Сивка молча кивнул. Ну а кто он ещё, русский, что ли?

— А откуда у тебя автомат?

— Найдоха… помер, я его автомат взял.

— Кто такой Найдоха?

— Мой друг.

— Откуда ты взялся в лесу?

— Неподалёку дом мой был, — Сивка вполне натурально шмыгнул носом. Он не видел особого смысла лгать, но что-то внутри останавливало и требовало не говорить про батальон. — Я раньше с Шакалами ходил, но мне в ногу попало, догнать не смог.

— Шакалы… — егерь прищурился, — это банда такая, слышал, один из наших о ней говорил…

И тут веточка в его пальцах переломилась пополам. Егерь вскочил на ноги и залепил Сивке пощечину, истерично, как девушка.

— Автомат — русский! И с тобой в лесу были двое русских разведчиков! Может, ты и был когда-то Шакалом, но меня интересует не прошлое, а настоящее!

Сивка отшатнулся, но не успел ответить, как за спиной оказался солдат и крепко взял за руку чуть выше локтя, а егерь-командир сел обратно, покрутил в руках то, что осталось от веточки, и отбросил прочь.

— Я не сдержался, очень не люблю, когда мне врут в лицо, — голос снова был тихим и тягучим. Только щека у Сивки горела, будто к ней головёшку из костра приложили. Даже если захочешь — не забудешь, что спокойствие обманчиво.

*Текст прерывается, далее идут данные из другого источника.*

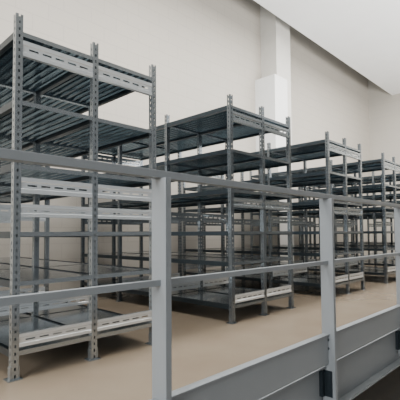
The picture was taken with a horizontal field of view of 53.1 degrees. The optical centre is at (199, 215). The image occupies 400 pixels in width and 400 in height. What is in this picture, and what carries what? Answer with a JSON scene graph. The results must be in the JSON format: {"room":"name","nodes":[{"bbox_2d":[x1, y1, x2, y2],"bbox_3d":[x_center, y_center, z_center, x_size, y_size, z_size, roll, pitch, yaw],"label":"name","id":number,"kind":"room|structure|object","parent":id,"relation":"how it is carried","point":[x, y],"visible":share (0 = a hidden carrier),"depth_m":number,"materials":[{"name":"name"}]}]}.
{"room":"warehouse","nodes":[
{"label":"warehouse","id":0,"kind":"room"},
{"bbox_2d":[0,0,372,291],"bbox_3d":[-1.541,-2.145,8.076,0.200,13.000,25.300,-3,-4,44],"label":"wall","id":1,"kind":"structure","parent":0,"point":[203,52],"depth_m":9.23,"materials":[{"name":"white paint"}]},
{"bbox_2d":[255,74,287,151],"bbox_3d":[1.995,-2.757,11.136,0.650,2.050,0.620,-3,-4,44],"label":"trim","id":2,"kind":"structure","parent":1,"relation":"attached to","point":[271,90],"depth_m":10.88,"materials":[{"name":"white paint"}]},
{"bbox_2d":[260,5,293,262],"bbox_3d":[2.187,-3.519,11.467,0.520,10.000,0.720,-3,-4,44],"label":"wall pier","id":3,"kind":"object","parent":1,"relation":"attached to","point":[275,32],"depth_m":11.27,"materials":[{"name":"white paint"}]},
{"bbox_2d":[0,259,396,399],"bbox_3d":[0.246,1.280,6.064,4.912,0.050,25.100,-3,-4,44],"label":"floor","id":4,"kind":"structure","parent":0,"point":[204,345],"depth_m":3.56,"materials":[{"name":"beige concrete"}]},
{"bbox_2d":[0,13,155,382],"bbox_3d":[-1.999,-0.075,4.315,3.290,2.530,1.308,-3,-4,44],"label":"shelving rack","id":5,"kind":"object","parent":4,"relation":"on","point":[47,87],"visible":0.87,"depth_m":3.33,"materials":[{"name":"metal"}]},
{"bbox_2d":[80,94,295,324],"bbox_3d":[-0.385,-0.011,5.973,3.290,2.530,1.308,-3,-4,44],"label":"shelving rack","id":6,"kind":"object","parent":4,"relation":"on","point":[227,124],"visible":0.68,"depth_m":5.29,"materials":[{"name":"metal"}]},
{"bbox_2d":[182,131,365,293],"bbox_3d":[1.230,0.053,7.631,3.290,2.530,1.308,-3,-4,44],"label":"shelving rack","id":7,"kind":"object","parent":4,"relation":"on","point":[325,148],"visible":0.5,"depth_m":6.95,"materials":[{"name":"metal"}]},
{"bbox_2d":[249,152,399,283],"bbox_3d":[2.844,0.117,9.289,3.290,2.530,1.308,-3,-4,44],"label":"shelving rack","id":8,"kind":"object","parent":4,"relation":"on","point":[382,164],"visible":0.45,"depth_m":8.75,"materials":[{"name":"metal"}]},
{"bbox_2d":[298,171,399,267],"bbox_3d":[4.459,0.181,10.947,3.290,2.530,1.308,-3,-4,44],"label":"shelving rack","id":9,"kind":"object","parent":4,"relation":"on","point":[373,179],"visible":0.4,"depth_m":10.84,"materials":[{"name":"metal"}]},
{"bbox_2d":[335,184,399,259],"bbox_3d":[6.073,0.245,12.605,3.290,2.530,1.308,-3,-4,44],"label":"shelving rack","id":10,"kind":"object","parent":4,"relation":"on","point":[397,185],"visible":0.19,"depth_m":12.90,"materials":[{"name":"metal"}]},
{"bbox_2d":[254,0,399,94],"bbox_3d":[4.351,-5.690,2.336,14.600,0.300,25.100,-3,-4,44],"label":"ceiling","id":11,"kind":"structure","parent":0,"point":[364,35],"depth_m":11.02,"materials":[{"name":"white paint"}]},
{"bbox_2d":[259,328,399,399],"bbox_3d":[2.029,1.438,4.322,0.090,0.450,25.100,-3,-4,44],"label":"beam","id":12,"kind":"structure","parent":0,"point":[358,370],"depth_m":3.76,"materials":[{"name":"grey metal"}]},
{"bbox_2d":[0,148,399,399],"bbox_3d":[2.736,0.749,5.042,0.120,1.722,23.080,-3,-4,44],"label":"guardrail","id":13,"kind":"object","parent":12,"relation":"attached to","point":[255,379],"visible":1,"depth_m":2.48,"materials":[{"name":"grey metal"}]},
{"bbox_2d":[352,366,399,399],"bbox_3d":[4.079,4.157,2.220,15.550,0.200,25.100,-3,-4,44],"label":"floor","id":14,"kind":"structure","parent":0,"point":[388,387],"depth_m":10.13,"materials":[{"name":"concrete"}]},
{"bbox_2d":[368,79,399,253],"bbox_3d":[12.855,-2.087,11.579,15.550,13.000,0.200,-3,-4,44],"label":"wall","id":15,"kind":"structure","parent":0,"point":[384,107],"depth_m":16.58,"materials":[{"name":"white paint"}]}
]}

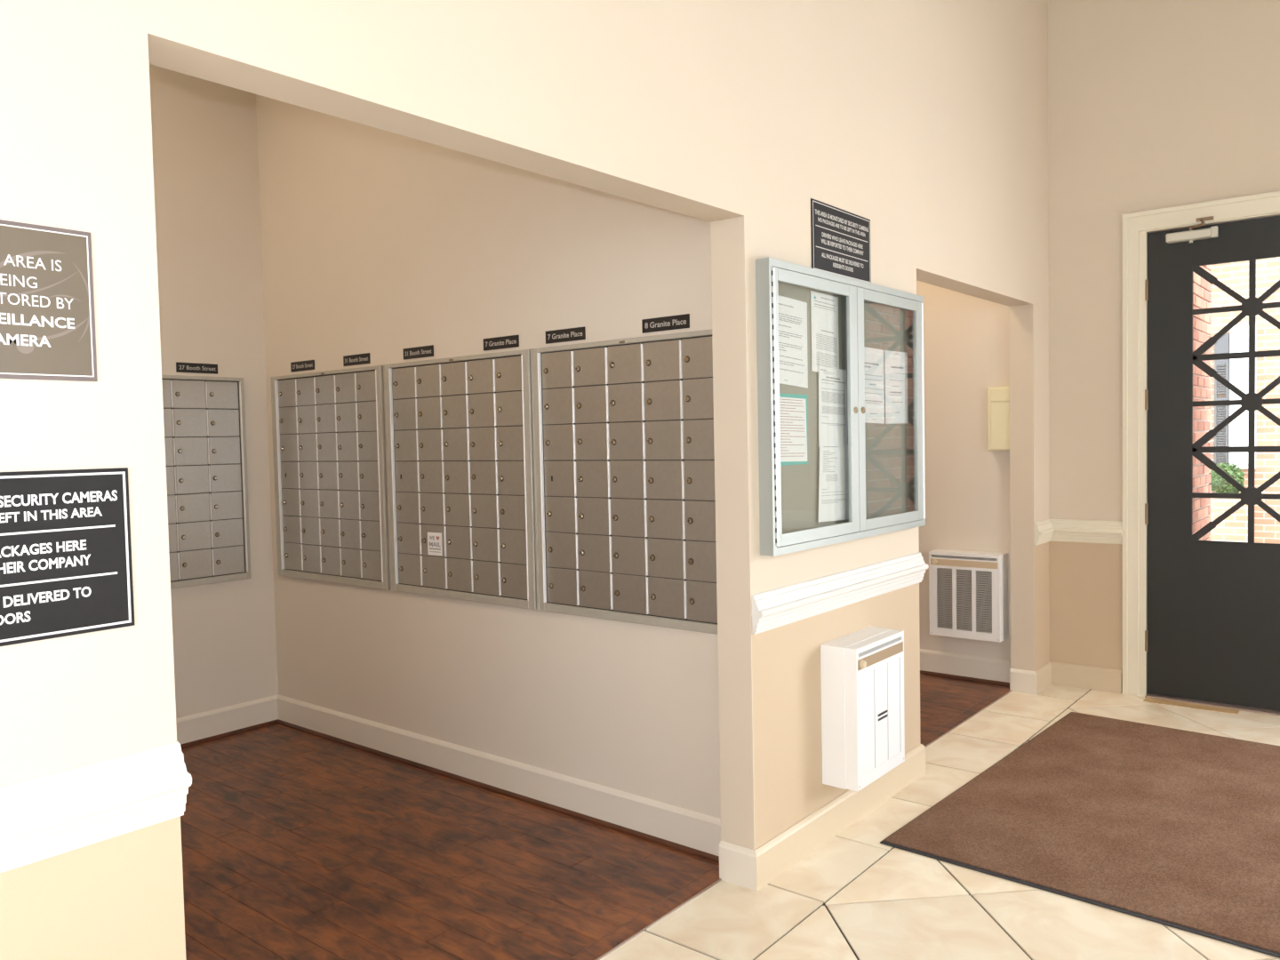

— … Да, а тебе больше нравится пехота или артиллерия? — неожиданно спросил егерь. Невзначай, искоса глянув и вновь переведя взгляд на свои пальцы.

— Артиллерия, — Сивка не увидел смысла в вопросе, поэтому ответил совершенно искренне. Коснулся синяка на скуле — именно это заявление, про артиллерию, послужило причиной полёта Кондратова кулака. Но «боги войны» всё равно покоряли Индейца своей царственной мощью. Вот уж кто действительно влияет на течение войны! Не то что родной батальон, который в маршах проводит в десятки раз больше времени, чем в боях, а все боестолкновения идут примерно одинаково: быстро, жёстко, разделившись на небольшие группы и разделяя, рассредотачивая и путая противника…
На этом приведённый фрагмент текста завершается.